What Morey meant and what reporters noted at the time was not a slight at McCain’s talent but a statement about asset value: OKC had come to Philadelphia with an aggressive offer, and Morey believed a late first-round pick plus three second-rounders exceeded what an injury-limited McCain could return to the team in the near term.
“The only higher point would’ve been during his run last season,” Morey said. He even called McCain “a great future bet and a potential great player.”
But the financial dimension was also real moving McCain got the Sixers under the luxury tax line. Both things can be true, and both made the comment sting.
And as for the current trade? The trade has already started to look productive for Oklahoma City, where McCain has found a strong role and confidence.

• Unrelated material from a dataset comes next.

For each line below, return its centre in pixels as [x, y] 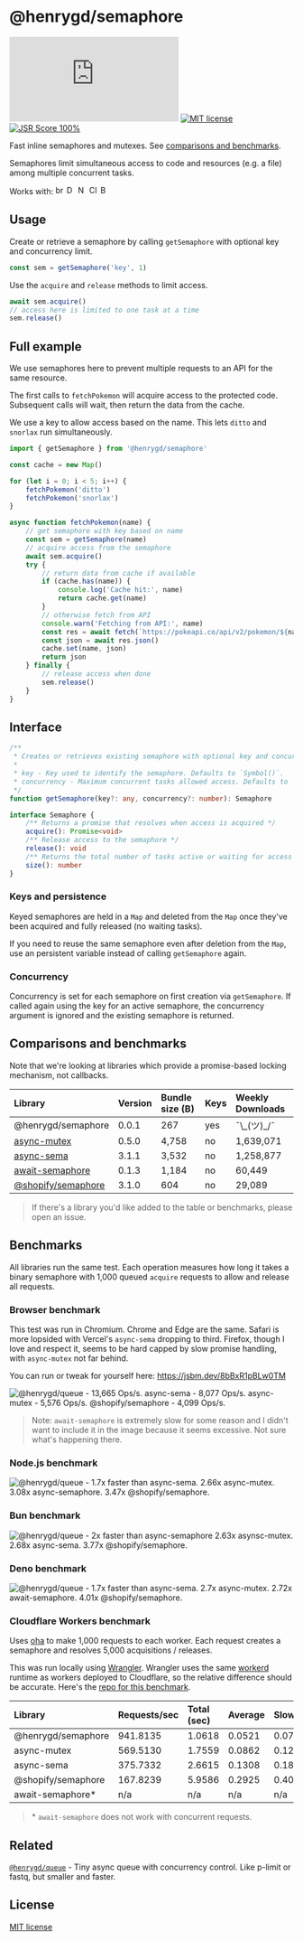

Finishing a game-best plus-28 alongside Alex Caruso and helping Oklahoma City take a 2-1 series lead in the Western Conference Finals.
That kind of impact only adds to the sting for Philadelphia fans, who watched the Sixers’ own bench combine for 15 points in 56 minutes during their elimination against the Knicks, a void created, in part, by the player scoring career-highs in the other conference.
For McCain, though, the message is simple: the past is part of the story, but it does not define the future. Daryl Morey, the man who drafted him, traded him, called it “selling high,” and was subsequently fired, is not part of McCain’s narrative anymore, except as a name he still says with gratitude.
He is focused on turning the trade into motivation without turning it into animosity. In the Western Conference Finals, with a career-high on the board and a championship defense very much alive, that has become the easiest thing in the world to believe.